## [What you have to do]
The stretch from the line with "solution will tend" through the line with "with two different" in the records below: write it out exactly, and nothing else.

## [Task material]
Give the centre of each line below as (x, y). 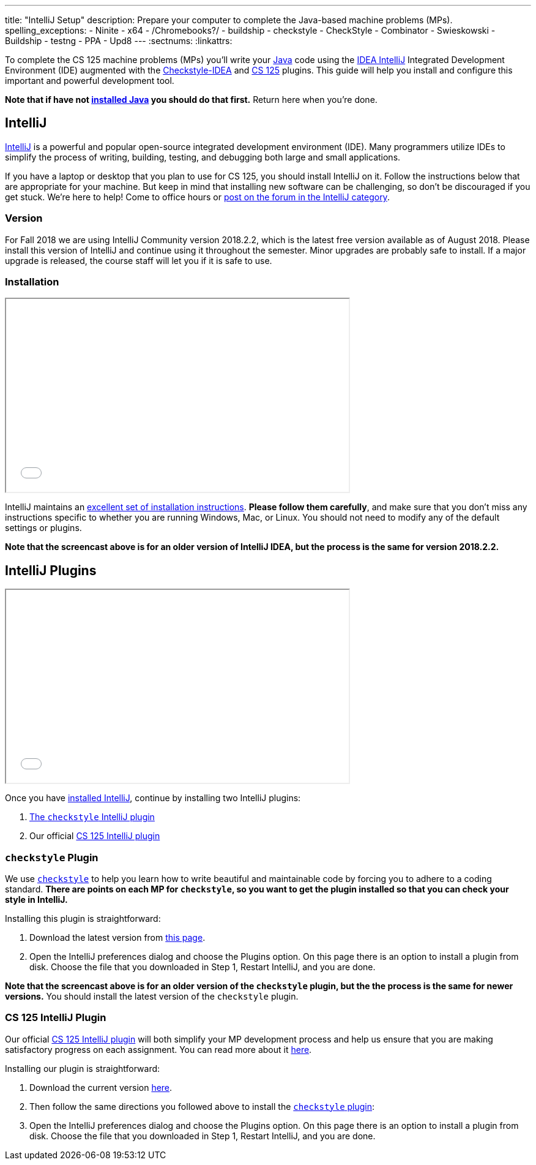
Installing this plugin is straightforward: (83, 918)
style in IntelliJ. (36, 899)
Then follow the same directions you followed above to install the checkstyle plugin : (202, 1106)
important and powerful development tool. (90, 81)
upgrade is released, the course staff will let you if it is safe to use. (139, 260)
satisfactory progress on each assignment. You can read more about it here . (158, 1049)
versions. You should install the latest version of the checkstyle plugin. (152, 996)
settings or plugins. (43, 528)
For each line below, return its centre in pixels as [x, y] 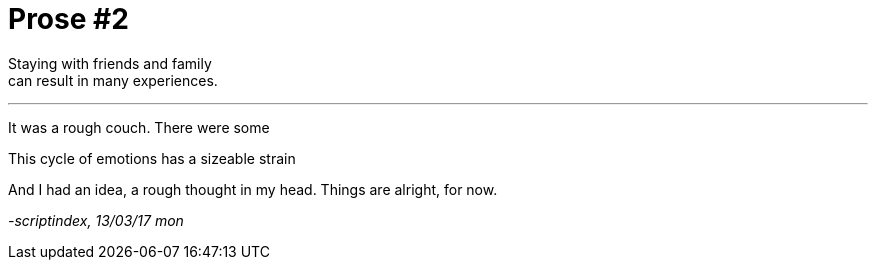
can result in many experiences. [113, 80]
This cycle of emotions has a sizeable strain [152, 158]
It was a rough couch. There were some [139, 127]
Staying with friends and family [110, 63]
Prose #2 [68, 19]
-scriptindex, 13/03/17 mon [96, 220]
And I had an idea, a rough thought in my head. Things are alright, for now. [253, 189]
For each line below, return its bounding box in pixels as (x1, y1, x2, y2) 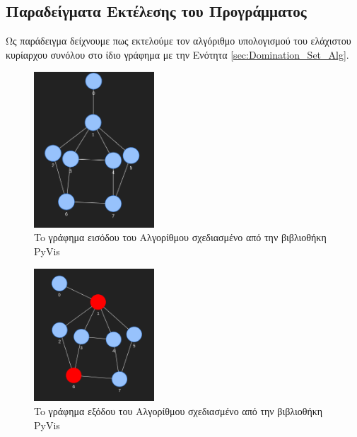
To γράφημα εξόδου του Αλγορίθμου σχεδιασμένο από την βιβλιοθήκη (34, 403, 323, 418)
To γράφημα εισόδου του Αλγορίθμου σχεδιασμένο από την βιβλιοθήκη (34, 230, 327, 245)
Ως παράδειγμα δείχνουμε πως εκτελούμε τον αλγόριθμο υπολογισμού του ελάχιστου (6, 33, 351, 48)
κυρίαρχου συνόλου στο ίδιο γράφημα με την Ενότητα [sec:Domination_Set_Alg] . (6, 47, 349, 62)
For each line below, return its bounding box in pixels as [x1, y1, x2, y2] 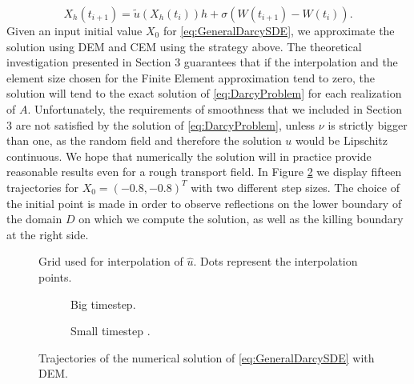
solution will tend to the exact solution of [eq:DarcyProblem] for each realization [6, 85, 402, 102]
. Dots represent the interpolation [193, 253, 358, 270]
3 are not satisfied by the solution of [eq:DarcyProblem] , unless [6, 116, 316, 133]
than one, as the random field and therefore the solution [6, 132, 282, 149]
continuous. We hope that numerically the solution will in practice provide [6, 147, 372, 164]
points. [38, 268, 72, 285]
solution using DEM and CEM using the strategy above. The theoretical [6, 38, 362, 54]
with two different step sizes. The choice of [191, 178, 400, 195]
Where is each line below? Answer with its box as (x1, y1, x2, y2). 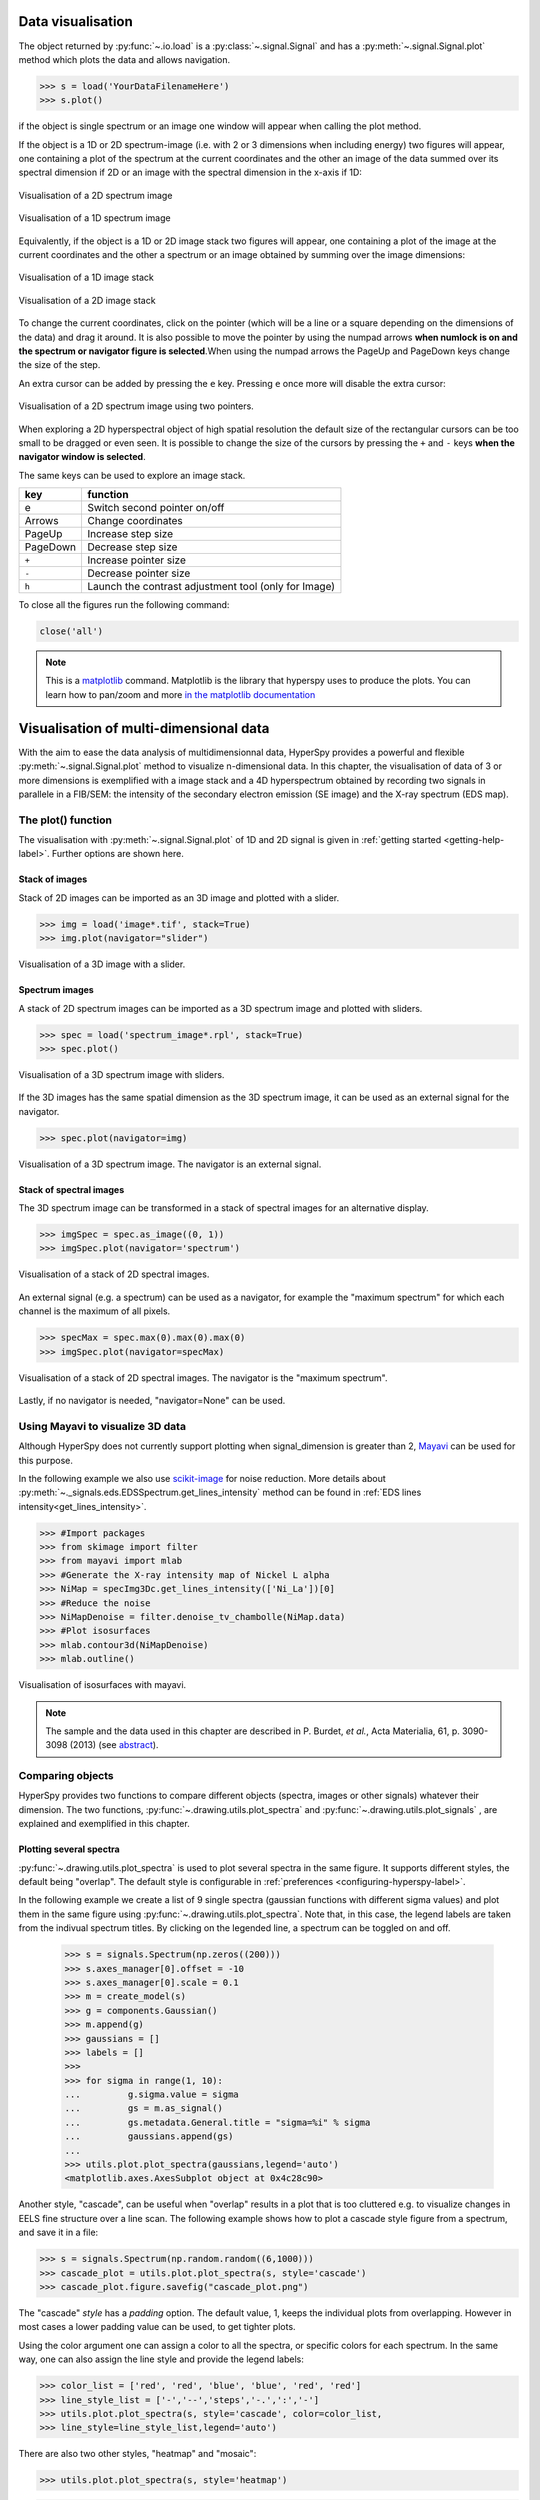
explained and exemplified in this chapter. (18, 1818, 190, 1830)
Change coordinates (86, 514, 184, 528)
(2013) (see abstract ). (69, 1739, 159, 1751)
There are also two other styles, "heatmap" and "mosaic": (18, 2448, 257, 2460)
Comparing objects (18, 1769, 114, 1783)
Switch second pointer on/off (86, 501, 225, 515)
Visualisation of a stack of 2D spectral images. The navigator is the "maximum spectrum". (18, 1371, 389, 1384)
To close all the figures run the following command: (18, 599, 230, 611)
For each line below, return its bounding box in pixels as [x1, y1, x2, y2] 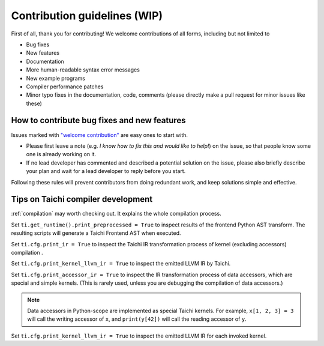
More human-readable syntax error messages [26, 66, 140, 73]
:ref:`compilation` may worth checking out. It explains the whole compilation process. [11, 210, 221, 217]
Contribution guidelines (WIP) [11, 9, 163, 22]
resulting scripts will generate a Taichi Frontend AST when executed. [11, 229, 181, 237]
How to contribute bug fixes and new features [11, 115, 186, 126]
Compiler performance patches [26, 83, 104, 90]
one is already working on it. [26, 151, 96, 158]
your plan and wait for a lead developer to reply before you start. [26, 168, 186, 175]

## [Solution for this problem]
solution will tend to the exact solution of [eq:DarcyProblem] for each realization [6, 85, 402, 102]
. Dots represent the interpolation [193, 253, 358, 270]
3 are not satisfied by the solution of [eq:DarcyProblem] , unless [6, 116, 316, 133]
than one, as the random field and therefore the solution [6, 132, 282, 149]
continuous. We hope that numerically the solution will in practice provide [6, 147, 372, 164]
points. [38, 268, 72, 285]
solution using DEM and CEM using the strategy above. The theoretical [6, 38, 362, 54]
with two different step sizes. The choice of [191, 178, 400, 195]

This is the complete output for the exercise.